> [YOUR INSTRUCTIONS]:
Using the entries that follow, transcribe only the lines from the line with "It turned out" to the line with "Ultimate spider man power apk", both included, exactly as they stand and without pictures.

> [MATERIAL FOR THE TASK]:

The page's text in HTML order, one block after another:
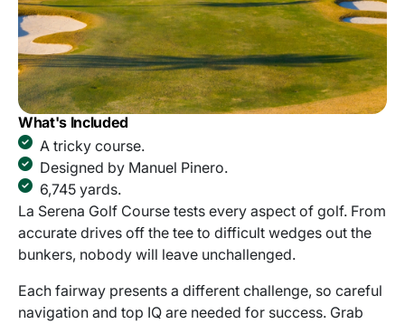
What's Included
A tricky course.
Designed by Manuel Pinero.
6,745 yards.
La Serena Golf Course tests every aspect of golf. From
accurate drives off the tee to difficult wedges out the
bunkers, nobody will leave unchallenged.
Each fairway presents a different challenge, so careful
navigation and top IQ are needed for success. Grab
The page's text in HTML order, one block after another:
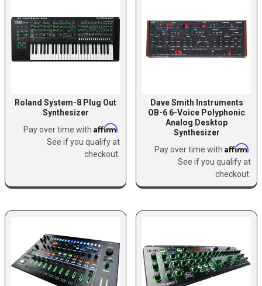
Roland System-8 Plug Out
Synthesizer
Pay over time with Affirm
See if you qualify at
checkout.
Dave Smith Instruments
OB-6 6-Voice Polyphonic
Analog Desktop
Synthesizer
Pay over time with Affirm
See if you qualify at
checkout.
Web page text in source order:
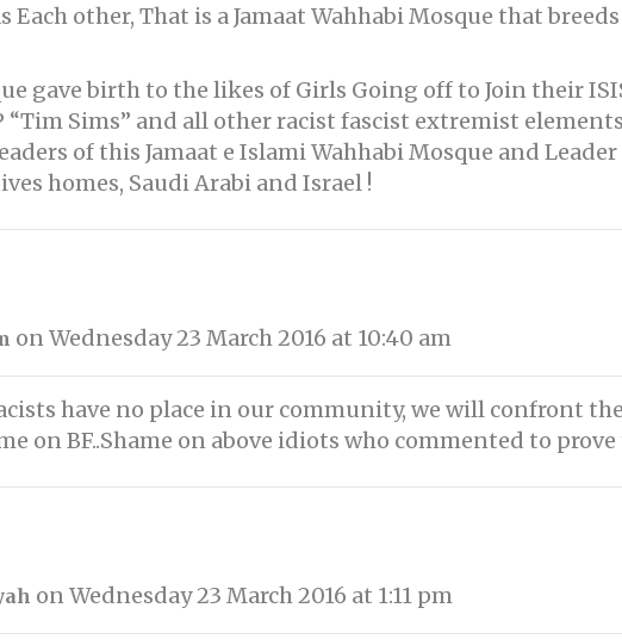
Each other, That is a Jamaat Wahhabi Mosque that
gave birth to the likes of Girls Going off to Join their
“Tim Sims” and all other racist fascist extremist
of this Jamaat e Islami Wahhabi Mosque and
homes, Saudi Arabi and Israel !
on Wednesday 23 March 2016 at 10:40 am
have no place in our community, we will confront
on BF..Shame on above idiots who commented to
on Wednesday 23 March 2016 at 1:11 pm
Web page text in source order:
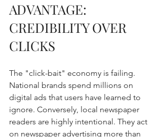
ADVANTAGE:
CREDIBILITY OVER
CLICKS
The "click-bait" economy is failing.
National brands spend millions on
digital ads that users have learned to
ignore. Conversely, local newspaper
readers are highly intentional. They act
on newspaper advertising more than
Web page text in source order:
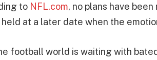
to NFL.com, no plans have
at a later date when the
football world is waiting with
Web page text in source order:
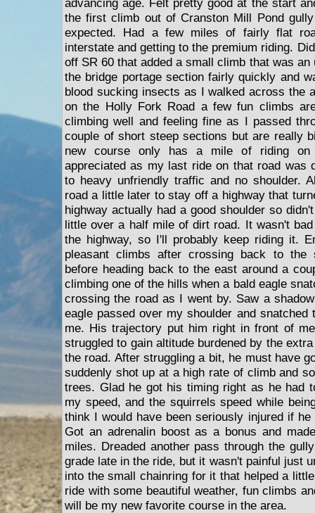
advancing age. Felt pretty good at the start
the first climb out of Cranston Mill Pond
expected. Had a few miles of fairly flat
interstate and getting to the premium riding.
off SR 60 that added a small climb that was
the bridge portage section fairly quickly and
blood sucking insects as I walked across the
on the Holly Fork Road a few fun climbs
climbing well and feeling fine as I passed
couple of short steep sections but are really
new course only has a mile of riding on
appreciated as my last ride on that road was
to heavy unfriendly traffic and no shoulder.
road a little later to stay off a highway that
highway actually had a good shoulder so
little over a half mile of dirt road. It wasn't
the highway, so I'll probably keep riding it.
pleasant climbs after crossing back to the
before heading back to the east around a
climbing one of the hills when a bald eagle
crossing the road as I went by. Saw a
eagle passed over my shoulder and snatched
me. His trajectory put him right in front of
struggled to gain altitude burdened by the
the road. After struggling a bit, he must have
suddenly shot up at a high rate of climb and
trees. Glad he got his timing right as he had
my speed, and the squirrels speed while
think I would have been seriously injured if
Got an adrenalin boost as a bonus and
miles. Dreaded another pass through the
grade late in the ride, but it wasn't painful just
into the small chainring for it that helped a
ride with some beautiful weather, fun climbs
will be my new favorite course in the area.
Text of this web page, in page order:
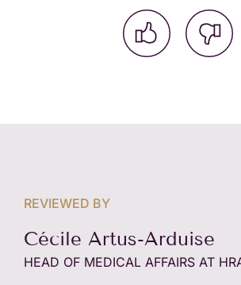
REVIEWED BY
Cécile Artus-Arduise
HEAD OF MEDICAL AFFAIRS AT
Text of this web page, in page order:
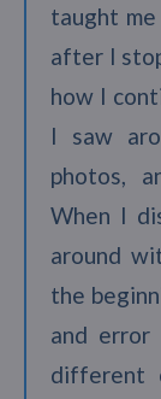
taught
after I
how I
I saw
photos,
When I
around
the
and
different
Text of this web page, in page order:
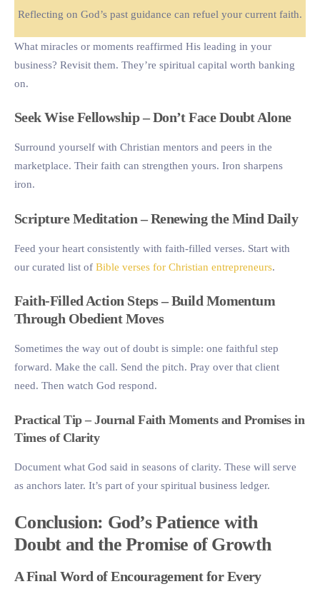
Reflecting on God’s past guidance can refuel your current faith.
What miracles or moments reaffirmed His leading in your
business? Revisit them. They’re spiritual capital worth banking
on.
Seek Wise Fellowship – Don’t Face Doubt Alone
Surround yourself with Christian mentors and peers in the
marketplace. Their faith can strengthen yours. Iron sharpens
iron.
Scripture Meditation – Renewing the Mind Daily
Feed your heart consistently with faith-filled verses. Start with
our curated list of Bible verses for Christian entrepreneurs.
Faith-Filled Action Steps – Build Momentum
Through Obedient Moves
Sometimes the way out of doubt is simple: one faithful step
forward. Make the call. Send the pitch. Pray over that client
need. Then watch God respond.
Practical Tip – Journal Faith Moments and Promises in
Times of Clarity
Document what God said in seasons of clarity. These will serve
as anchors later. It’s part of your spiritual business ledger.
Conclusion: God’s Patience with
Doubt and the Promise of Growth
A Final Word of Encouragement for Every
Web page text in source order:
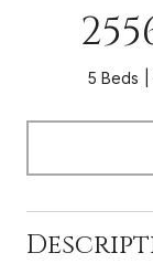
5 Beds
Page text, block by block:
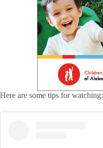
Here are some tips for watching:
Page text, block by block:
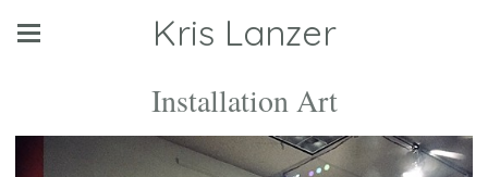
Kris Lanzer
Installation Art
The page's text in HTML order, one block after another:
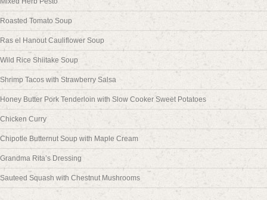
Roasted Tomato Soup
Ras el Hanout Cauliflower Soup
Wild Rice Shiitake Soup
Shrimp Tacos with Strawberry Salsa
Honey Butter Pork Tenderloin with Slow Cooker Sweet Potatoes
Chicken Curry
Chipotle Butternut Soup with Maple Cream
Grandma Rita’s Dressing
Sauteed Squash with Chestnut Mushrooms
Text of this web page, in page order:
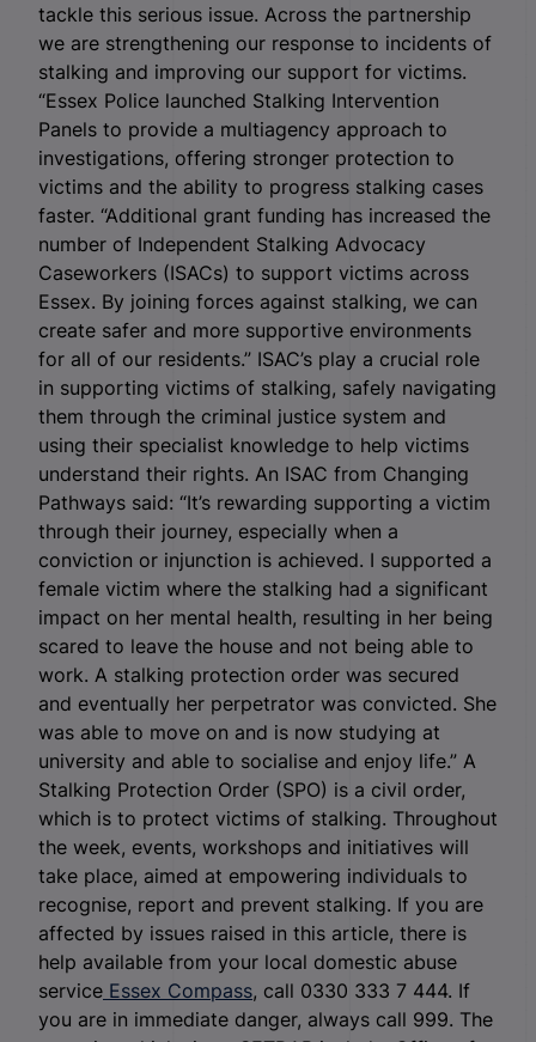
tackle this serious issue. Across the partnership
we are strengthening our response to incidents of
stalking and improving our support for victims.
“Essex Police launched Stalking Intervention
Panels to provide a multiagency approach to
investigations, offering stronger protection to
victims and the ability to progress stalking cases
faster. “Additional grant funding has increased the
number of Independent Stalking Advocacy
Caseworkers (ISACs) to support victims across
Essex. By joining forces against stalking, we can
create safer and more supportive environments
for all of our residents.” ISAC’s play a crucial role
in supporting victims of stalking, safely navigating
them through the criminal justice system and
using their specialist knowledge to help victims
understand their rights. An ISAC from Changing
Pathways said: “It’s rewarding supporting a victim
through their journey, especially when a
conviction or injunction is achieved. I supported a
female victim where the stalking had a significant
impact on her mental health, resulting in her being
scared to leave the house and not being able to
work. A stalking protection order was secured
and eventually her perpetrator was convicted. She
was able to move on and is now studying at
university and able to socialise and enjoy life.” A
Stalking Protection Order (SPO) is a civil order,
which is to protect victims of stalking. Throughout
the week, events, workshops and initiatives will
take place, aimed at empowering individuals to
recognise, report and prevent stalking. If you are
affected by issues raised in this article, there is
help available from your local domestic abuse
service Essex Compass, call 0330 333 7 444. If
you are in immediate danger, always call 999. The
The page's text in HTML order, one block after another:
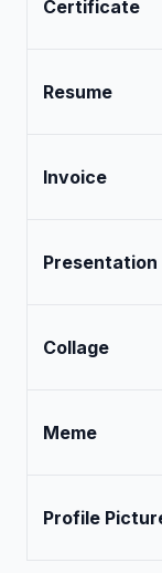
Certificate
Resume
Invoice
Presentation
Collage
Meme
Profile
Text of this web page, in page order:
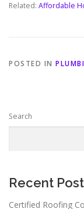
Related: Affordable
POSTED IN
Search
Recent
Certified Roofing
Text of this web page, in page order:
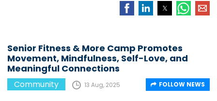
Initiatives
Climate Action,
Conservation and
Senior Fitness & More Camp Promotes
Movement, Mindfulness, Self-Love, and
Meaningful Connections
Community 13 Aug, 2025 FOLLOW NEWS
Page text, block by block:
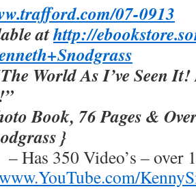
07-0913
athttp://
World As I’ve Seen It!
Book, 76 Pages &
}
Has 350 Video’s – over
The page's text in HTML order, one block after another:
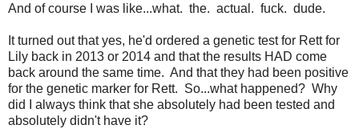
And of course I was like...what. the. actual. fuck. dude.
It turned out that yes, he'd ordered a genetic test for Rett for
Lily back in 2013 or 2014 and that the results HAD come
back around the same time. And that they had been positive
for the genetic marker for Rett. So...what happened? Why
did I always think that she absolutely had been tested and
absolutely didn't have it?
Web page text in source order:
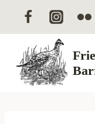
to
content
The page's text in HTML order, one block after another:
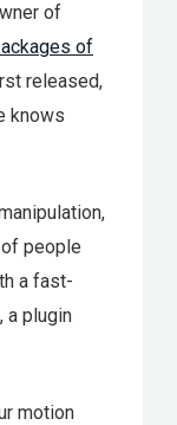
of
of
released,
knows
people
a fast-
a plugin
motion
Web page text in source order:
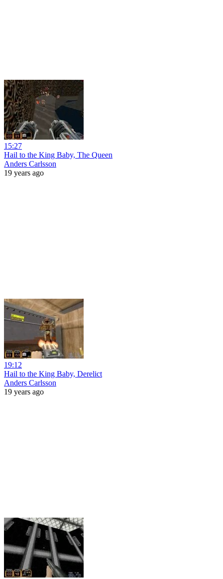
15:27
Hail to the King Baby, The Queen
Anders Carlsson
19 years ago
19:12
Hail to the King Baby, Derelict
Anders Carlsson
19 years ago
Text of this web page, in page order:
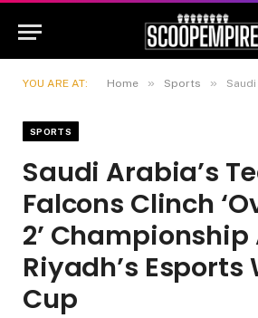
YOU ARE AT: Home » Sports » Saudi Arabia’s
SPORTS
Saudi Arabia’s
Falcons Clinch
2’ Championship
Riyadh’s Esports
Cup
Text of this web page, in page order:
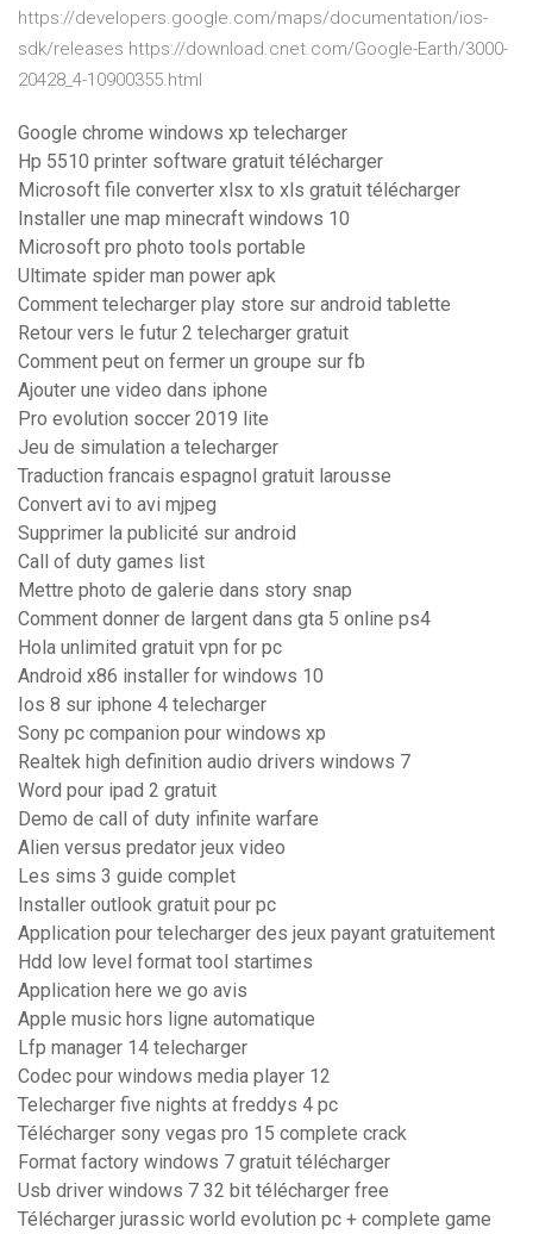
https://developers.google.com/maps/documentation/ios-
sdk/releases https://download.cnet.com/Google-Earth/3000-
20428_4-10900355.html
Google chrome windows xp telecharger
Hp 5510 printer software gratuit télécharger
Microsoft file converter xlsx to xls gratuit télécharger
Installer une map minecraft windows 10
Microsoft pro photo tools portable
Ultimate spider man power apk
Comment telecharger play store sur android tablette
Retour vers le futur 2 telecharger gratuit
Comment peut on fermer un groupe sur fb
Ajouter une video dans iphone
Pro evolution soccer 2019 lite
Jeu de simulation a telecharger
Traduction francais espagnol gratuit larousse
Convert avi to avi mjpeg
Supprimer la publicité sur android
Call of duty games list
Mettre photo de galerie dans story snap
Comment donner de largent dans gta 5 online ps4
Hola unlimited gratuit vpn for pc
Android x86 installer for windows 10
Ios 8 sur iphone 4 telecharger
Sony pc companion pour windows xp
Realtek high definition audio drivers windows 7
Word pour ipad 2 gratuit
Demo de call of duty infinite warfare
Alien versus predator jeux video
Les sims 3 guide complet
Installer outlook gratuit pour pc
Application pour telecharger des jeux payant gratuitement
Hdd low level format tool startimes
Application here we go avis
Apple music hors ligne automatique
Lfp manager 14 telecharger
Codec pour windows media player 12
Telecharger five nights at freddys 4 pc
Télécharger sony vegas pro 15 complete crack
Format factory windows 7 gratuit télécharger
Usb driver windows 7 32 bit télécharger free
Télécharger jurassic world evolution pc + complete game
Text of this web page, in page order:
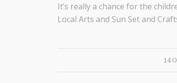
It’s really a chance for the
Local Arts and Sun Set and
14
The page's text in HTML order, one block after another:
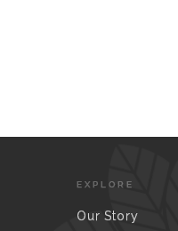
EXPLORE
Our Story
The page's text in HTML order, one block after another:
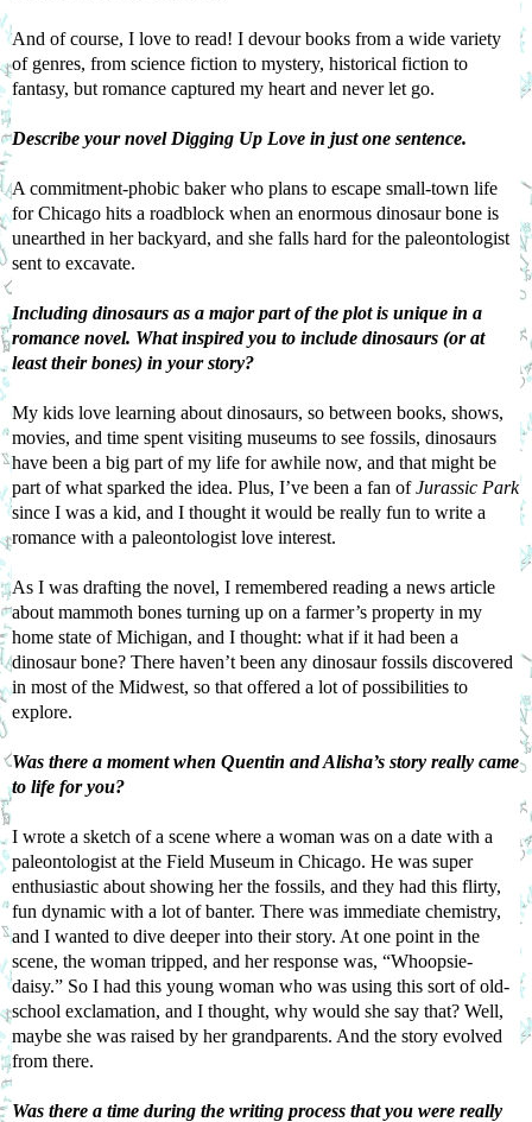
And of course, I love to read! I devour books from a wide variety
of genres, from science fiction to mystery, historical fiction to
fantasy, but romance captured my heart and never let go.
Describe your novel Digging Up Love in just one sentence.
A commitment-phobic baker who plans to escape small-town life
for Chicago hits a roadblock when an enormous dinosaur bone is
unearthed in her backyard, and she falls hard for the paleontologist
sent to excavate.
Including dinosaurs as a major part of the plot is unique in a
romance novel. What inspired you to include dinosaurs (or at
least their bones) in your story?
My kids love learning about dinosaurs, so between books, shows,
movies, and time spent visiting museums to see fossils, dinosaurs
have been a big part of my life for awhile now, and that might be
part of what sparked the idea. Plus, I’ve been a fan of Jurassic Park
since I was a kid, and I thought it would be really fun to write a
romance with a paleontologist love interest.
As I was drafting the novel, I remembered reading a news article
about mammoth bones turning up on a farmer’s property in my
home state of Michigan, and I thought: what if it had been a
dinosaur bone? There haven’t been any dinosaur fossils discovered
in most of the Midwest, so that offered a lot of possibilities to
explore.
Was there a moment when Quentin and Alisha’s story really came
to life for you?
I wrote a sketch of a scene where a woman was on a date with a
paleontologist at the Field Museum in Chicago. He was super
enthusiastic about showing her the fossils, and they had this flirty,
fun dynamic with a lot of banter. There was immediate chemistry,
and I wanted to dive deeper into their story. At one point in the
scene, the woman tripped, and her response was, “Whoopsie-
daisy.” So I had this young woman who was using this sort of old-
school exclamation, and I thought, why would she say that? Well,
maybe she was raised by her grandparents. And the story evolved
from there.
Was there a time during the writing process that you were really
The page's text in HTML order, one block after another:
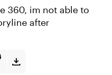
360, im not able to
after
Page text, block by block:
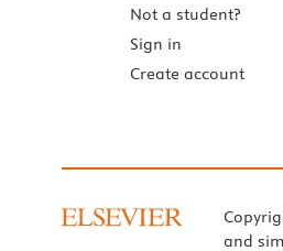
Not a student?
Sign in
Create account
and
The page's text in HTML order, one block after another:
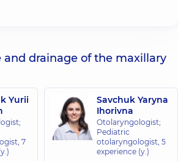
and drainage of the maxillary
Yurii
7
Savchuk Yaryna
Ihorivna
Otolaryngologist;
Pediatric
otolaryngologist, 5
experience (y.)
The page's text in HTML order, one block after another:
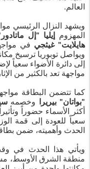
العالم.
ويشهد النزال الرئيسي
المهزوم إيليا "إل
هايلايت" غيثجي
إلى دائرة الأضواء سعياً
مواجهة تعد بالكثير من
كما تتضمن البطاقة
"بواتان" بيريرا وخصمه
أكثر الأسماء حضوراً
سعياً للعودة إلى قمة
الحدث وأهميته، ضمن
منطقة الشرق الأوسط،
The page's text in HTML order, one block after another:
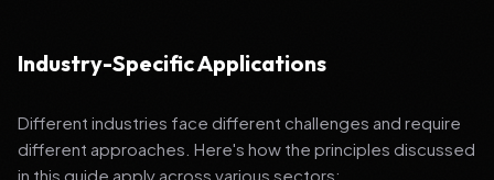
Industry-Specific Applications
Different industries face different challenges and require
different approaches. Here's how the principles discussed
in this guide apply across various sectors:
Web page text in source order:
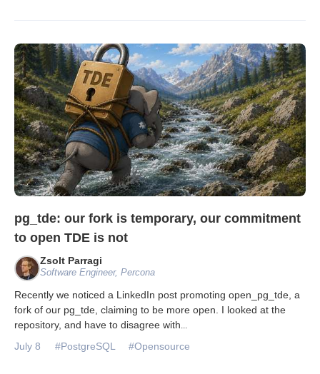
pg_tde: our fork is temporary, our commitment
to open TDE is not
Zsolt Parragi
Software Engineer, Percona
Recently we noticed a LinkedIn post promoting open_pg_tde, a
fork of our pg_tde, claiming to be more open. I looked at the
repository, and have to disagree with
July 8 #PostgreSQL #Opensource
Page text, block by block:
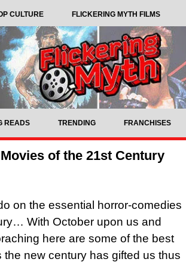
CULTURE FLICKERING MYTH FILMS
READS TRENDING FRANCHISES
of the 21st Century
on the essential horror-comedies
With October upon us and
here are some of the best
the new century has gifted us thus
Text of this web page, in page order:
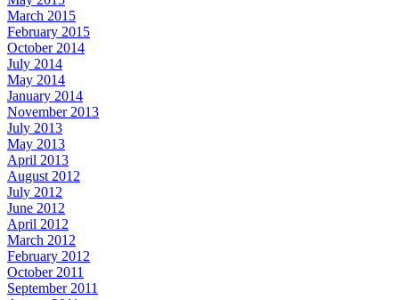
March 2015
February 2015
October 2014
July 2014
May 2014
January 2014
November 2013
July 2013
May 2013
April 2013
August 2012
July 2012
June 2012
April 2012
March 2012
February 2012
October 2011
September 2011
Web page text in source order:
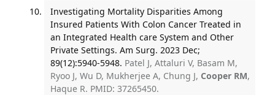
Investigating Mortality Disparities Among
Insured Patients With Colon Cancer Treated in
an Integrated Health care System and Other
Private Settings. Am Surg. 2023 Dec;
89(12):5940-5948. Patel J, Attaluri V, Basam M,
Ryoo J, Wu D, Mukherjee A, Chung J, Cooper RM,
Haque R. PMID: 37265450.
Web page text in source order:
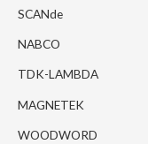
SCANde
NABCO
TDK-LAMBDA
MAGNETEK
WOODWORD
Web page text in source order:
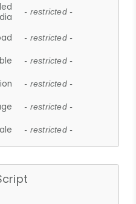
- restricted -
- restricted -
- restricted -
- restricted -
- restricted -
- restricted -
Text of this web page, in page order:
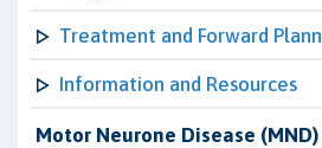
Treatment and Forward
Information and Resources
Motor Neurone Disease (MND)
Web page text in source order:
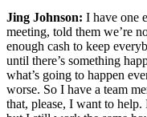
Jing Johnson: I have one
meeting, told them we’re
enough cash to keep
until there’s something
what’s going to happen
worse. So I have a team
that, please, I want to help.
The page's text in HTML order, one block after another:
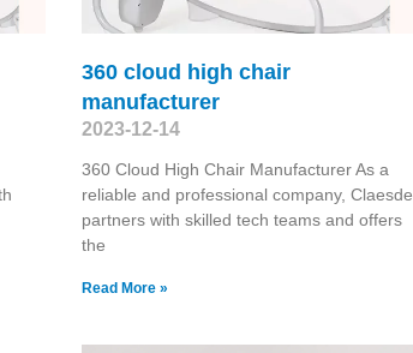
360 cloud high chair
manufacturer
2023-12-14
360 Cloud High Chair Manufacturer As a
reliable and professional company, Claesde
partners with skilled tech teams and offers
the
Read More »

> [SOLUTION FOR THIS PROBLEM]:
It turned out that yes, he'd ordered a genetic test for Rett for
Lily back in 2013 or 2014 and that the results HAD come
back around the same time. And that they had been positive
for the genetic marker for Rett. So...what happened? Why
did I always think that she absolutely had been tested and
absolutely didn't have it?
Web page text in source order:
to
content
The page's text in HTML order, one block after another:
of
of
released,
knows
people
a fast-
a plugin
motion
Web page text in source order:
15:27
Hail to the King Baby, The Queen
Anders Carlsson
19 years ago
19:12
Hail to the King Baby, Derelict
Anders Carlsson
19 years ago
Text of this web page, in page order:
YOU ARE AT: Home » Sports » Saudi Arabia’s
SPORTS
Saudi Arabia’s
Falcons Clinch
2’ Championship
Riyadh’s Esports
Cup
Text of this web page, in page order:
https://developers.google.com/maps/documentation/ios-
sdk/releases https://download.cnet.com/Google-Earth/3000-
20428_4-10900355.html
Google chrome windows xp telecharger
Hp 5510 printer software gratuit télécharger
Microsoft file converter xlsx to xls gratuit télécharger
Installer une map minecraft windows 10
Microsoft pro photo tools portable
Ultimate spider man power apk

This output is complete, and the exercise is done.